2. The image processing unit according to claim 1, wherein the region change unit separates one region into a plurality of regions when an accuracy of rigid motion estimated for the one of the plurality of regions falls below a prescribed level.

3. The image processing unit according to claim 2, further comprising a repeat control unit configured to repeatedly operate the region shape estimation unit, the region rigid motion estimation unit and the region change unit for the region changed by the region change unit,

wherein the repeat control unit stops the repetition when a difference between estimation results obtained by the region shape estimation unit before and after the repetition is smaller than a prescribed threshold value regarding estimation results.

4. The image processing unit according to claim 3, wherein the repeat control unit stops the repetition when a difference between the number of regions changed by the region change unit before and after the repetition is smaller than a prescribed threshold value regarding the number of regions.

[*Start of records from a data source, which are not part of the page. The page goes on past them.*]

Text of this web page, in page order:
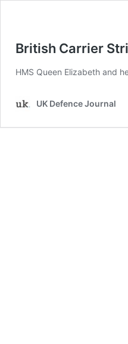
British Carrier
HMS Queen Elizabeth and
UK Defence Journal
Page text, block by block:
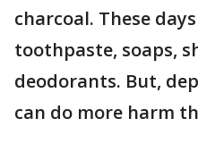
charcoal. These
toothpaste, soaps,
deodorants. But,
can do more harm
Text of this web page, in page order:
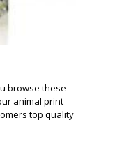
browse these
animal print
top quality
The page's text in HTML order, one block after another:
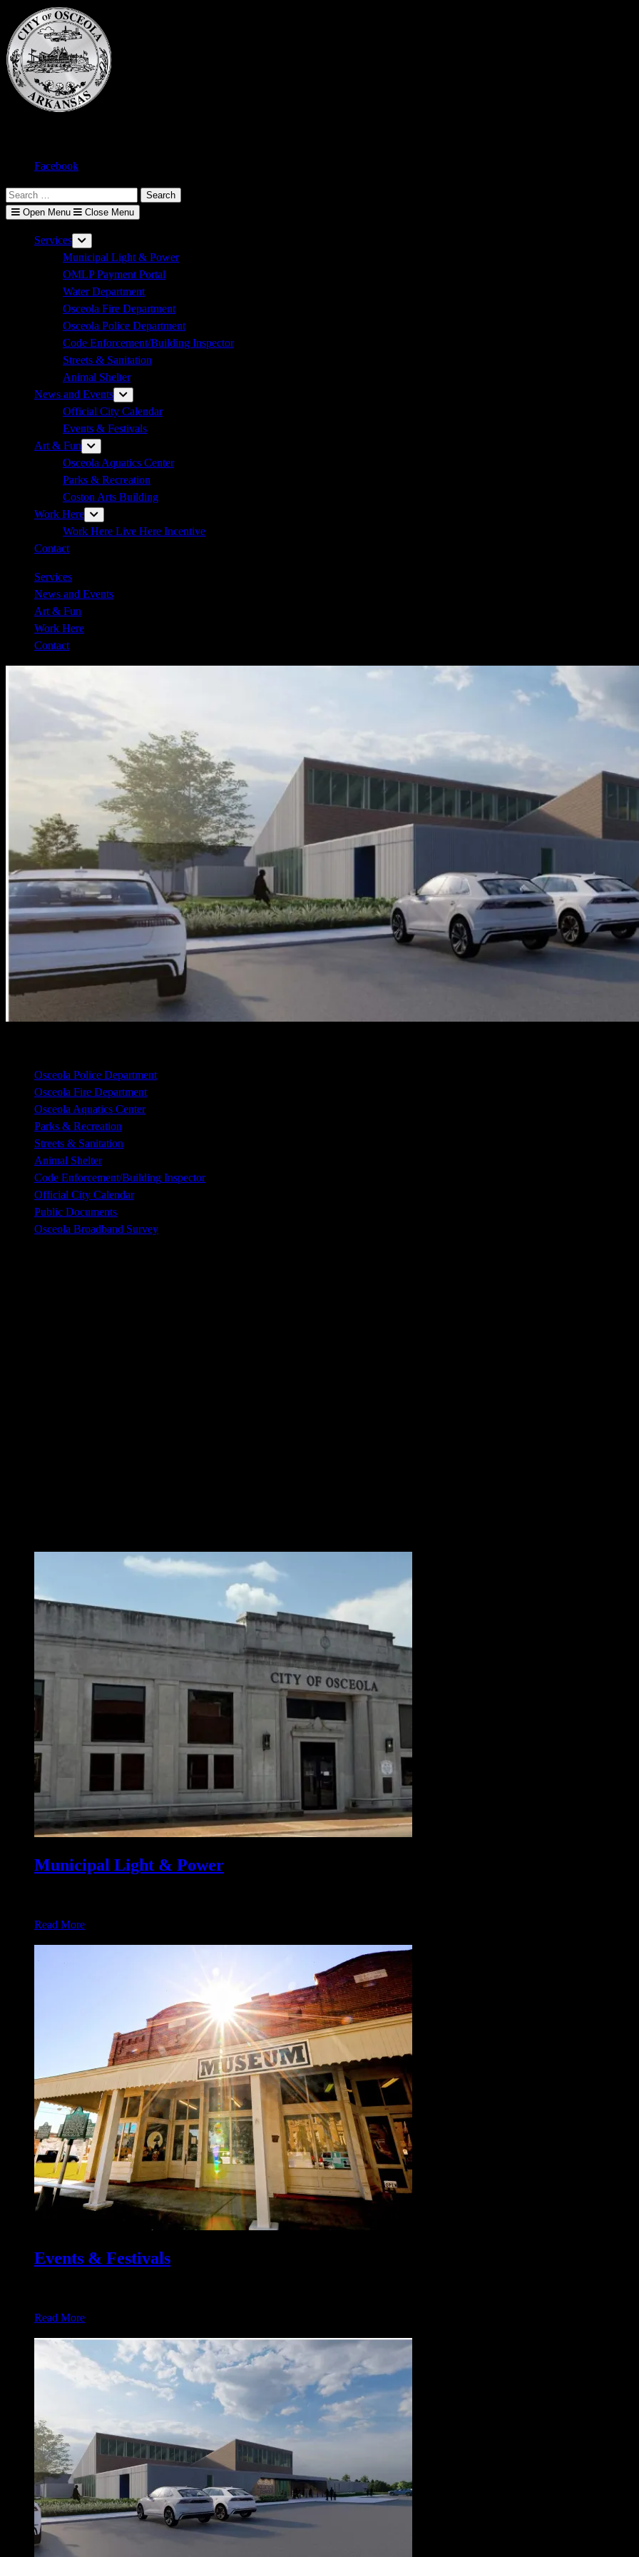
content
Facebook
Search
for: Open Menu Close Menu
Services Show
sub
menu
Municipal Light & Power
OMLP Payment Portal
Water Department
Osceola Fire Department
Osceola Police Department
Code Enforcement/Building Inspector
Streets & Sanitation
Animal Shelter
News and Events Show
sub
menu
Official City Calendar
Events & Festivals
Art & Fun Show
sub
menu
Osceola Aquatics Center
Parks & Recreation
Coston Arts Building
Work Here Show
sub
menu
Work Here Live Here Incentive
Contact
Services
News and Events
Art & Fun
Work Here
Contact
Osceola Police Department
Osceola Fire Department
Osceola Aquatics Center
Parks & Recreation
Streets & Sanitation
Animal Shelter
Code Enforcement/Building Inspector
Official City Calendar
Public Documents
Osceola Broadband Survey
Municipal Light & Power
Read More
Events & Festivals
Read More
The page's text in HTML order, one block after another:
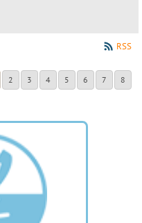
RSS
2 3 4 5 6 7 8

5. An image processing method comprising the steps of:

receiving a plurality of captured images;

extracting a plurality of regions from each of the plurality of captured images, according to an attribute of each pixel;

determining corresponding regions between the plurality of captured images according to an attribute of each of the plurality of extracted regions;

estimating a shape of the corresponding region by estimating three-dimensional positions of feature points within an image of the corresponding region;

estimating rigid motion of the corresponding region by calculating motion of each feature point of the corresponding region based on the three-dimensional position thereof; and

integrating more than one regions of the plurality of regions when an accuracy of rigid motion estimated assuming that the more than one regions are integrated is determined to be higher than the estimated rigid motion for each of the more than one regions.

6. A computer-readable recording medium in which a computer program that causes a computer to execute the method according to claim 5 is recorded.